TASK PROMPT =
Write out all of the records below precisely as given, omitting the images.

—————

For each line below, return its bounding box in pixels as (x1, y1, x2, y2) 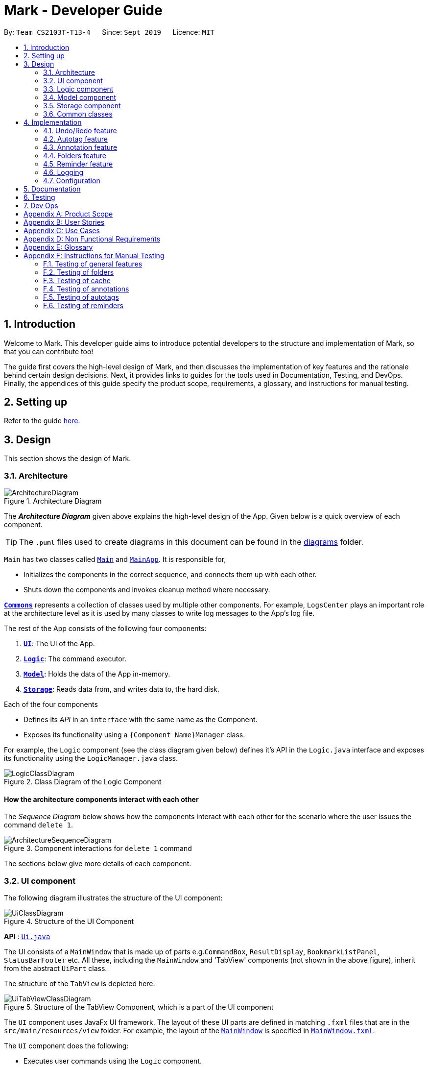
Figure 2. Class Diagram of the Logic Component (4, 777, 162, 786)
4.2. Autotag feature (43, 134, 108, 143)
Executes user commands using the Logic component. (24, 1057, 202, 1065)
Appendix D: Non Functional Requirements (24, 234, 161, 243)
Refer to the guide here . (4, 416, 80, 425)
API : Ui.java (4, 932, 50, 941)
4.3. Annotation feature (43, 143, 118, 151)
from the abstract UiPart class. (4, 964, 107, 972)

—————

TASK RESPONSE =
For each line below, return its bounding box in pixels as (x1, y1, x2, y2) 
Figure 2. Class Diagram of the Logic Component (4, 777, 162, 786)
4.2. Autotag feature (43, 134, 108, 143)
Executes user commands using the Logic component. (24, 1057, 202, 1065)
Appendix D: Non Functional Requirements (24, 234, 161, 243)
Refer to the guide here . (4, 416, 80, 425)
API : Ui.java (4, 932, 50, 941)
4.3. Annotation feature (43, 143, 118, 151)
from the abstract UiPart class. (4, 964, 107, 972)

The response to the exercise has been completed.